The country has been rocked by protests after Jawaharlal Nehru University student union president Kumar was arrested on sedition charges for allegedly organising an event where “anti-national” slogans were shouted.

Watch | Rahul Gandhi says JNU crackdown is a blot on India’s image

A mob of lawyers kicked and punched Kumar, while attacking journalists outside the Patiala House Courts on Wednesday, prompting the Supreme Court to ask authorities to evacuate the court room and rush a top advocate panel to assess the security situation. This was the second such incident in two days.

Gandhi condemned this violence, saying the brawls had tarnished India’s image and invoked the example of Dalit scholar Rohith Vemula – who killed himself in Hyderabad after months of alleged caste discrimination.

“Nationalism is in my blood, I have seen my family sacrifice for this nation. If anyone said something against the nation he should be punished according to law. However it’s not the government’s job to destroy educational institutions and crush its students,” he said, with party leaders by his side.

He said any anti-national activity must be punished but criticised the government.

“The scenes of utter lawlessness playing out on the premises of the court are an affront to the democratic ideals of this country,” @OfficeofRG tweeted.

In the memorandum submitted to the President, Gandhi drew a link between the lawyer violence and the BJP, saying the brazen acts wasn’t possible without the “tacit support, encouragement or, at best, the indifference of the ruling establishment”.

“The government’s complete failure in managing tensions and restoring law and order, and its refusal to protect the democratic right of its citizens is a cause of deep concern for us,” the statement said.

The letter said that the attack on journalists appeared designed to intimidate the press. “This doesn’t bode well for our democracy.
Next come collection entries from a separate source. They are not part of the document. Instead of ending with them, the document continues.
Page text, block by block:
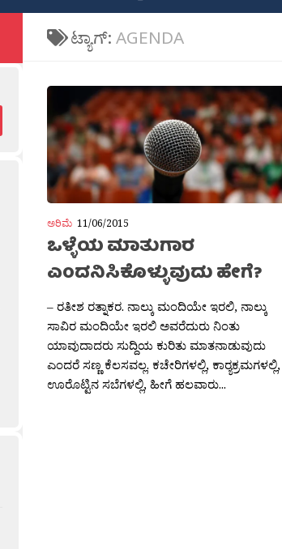
ಟ್ಯಾಗ್: AGENDA
ಅರಿಮೆ 11/06/2015
ಒಳ್ಳೆಯ ಮಾತುಗಾರ
ಎಂದನಿಸಿಕೊಳ್ಳುವುದು ಹೇಗೆ?
– ರತೀಶ ರತ್ನಾಕರ. ನಾಲ್ಕು ಮಂದಿಯೇ ಇರಲಿ, ನಾಲ್ಕು
ಸಾವಿರ ಮಂದಿಯೇ ಇರಲಿ ಅವರೆದುರು ನಿಂತು
ಯಾವುದಾದರು ಸುದ್ದಿಯ ಕುರಿತು ಮಾತನಾಡುವುದು
ಎಂದರೆ ಸಣ್ಣ ಕೆಲಸವಲ್ಲ. ಕಚೇರಿಗಳಲ್ಲಿ, ಕಾರ‍್ಯಕ್ರಮಗಳಲ್ಲಿ,
ಊರೊಟ್ಟಿನ ಸಬೆಗಳಲ್ಲಿ, ಹೀಗೆ ಹಲವಾರು...
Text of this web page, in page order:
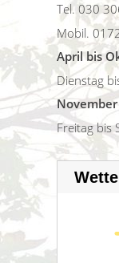
Tel. 030
Mobil.
April bis
Dienstag
Freitag bis
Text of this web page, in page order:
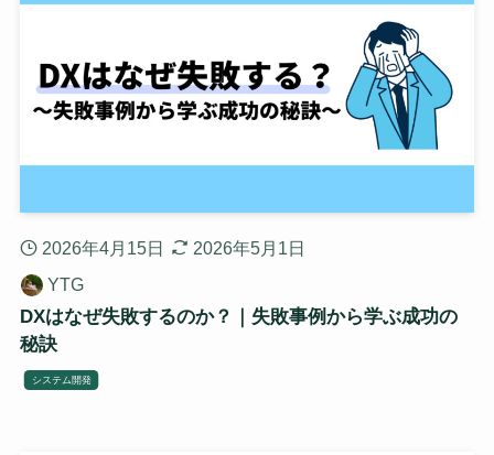
2026年4月15日
2026年5月1日
YTG
DXはなぜ失敗するのか？｜失敗事例から学ぶ成功の
秘訣
システム開発
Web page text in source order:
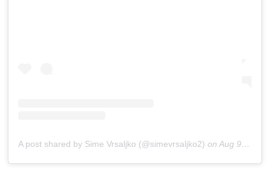
A post shared by Sime Vrsaljko (@simevrsaljko2) on Aug 9, 2018 at 2:42am PDT
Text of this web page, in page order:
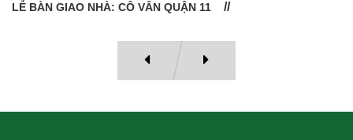
LỄ BÀN GIAO NHÀ: CÔ VÂN QUẬN 11
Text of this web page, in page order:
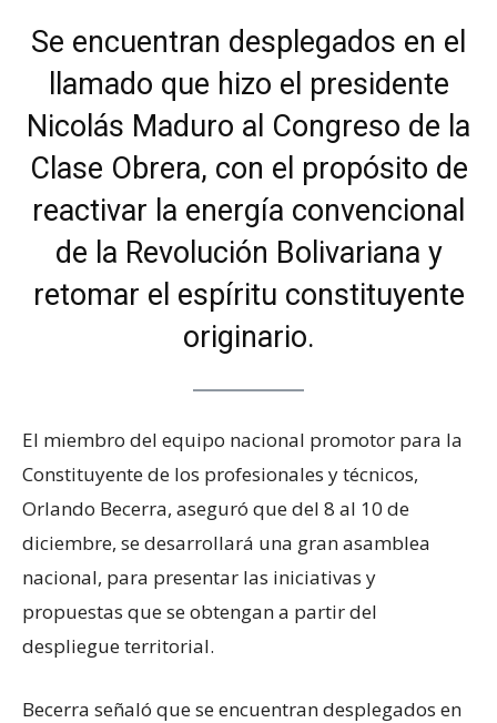
Se encuentran desplegados en el
llamado que hizo el presidente
Nicolás Maduro al Congreso de la
Clase Obrera, con el propósito de
reactivar la energía convencional
de la Revolución Bolivariana y
retomar el espíritu constituyente
originario.
El miembro del equipo nacional promotor para la
Constituyente de los profesionales y técnicos,
Orlando Becerra, aseguró que del 8 al 10 de
diciembre, se desarrollará una gran asamblea
nacional, para presentar las iniciativas y
propuestas que se obtengan a partir del
despliegue territorial.
Becerra señaló que se encuentran desplegados en
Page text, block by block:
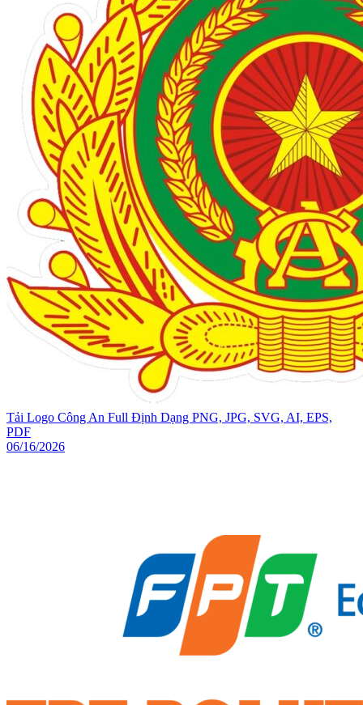
Tải Logo Công An Full Định Dạng PNG, JPG, SVG, AI, EPS,
PDF
06/16/2026
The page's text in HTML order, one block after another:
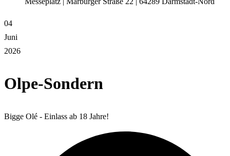
04
Juni
2026
Olpe-Sondern
Bigge Olé - Einlass ab 18 Jahre!

This is unacceptable.”

The memorandum also linked the JNU protests to the demonstrations at the University of Hyderabad and Pune’s Film and Television Institute of India, and said students holding views contrary to the government were being threatened and bullied.

“Over the last few months, the NDA government has displayed a dangerous tendency of undermining democratic freedoms and crushing the voices of those who do not share their views,” the statement read.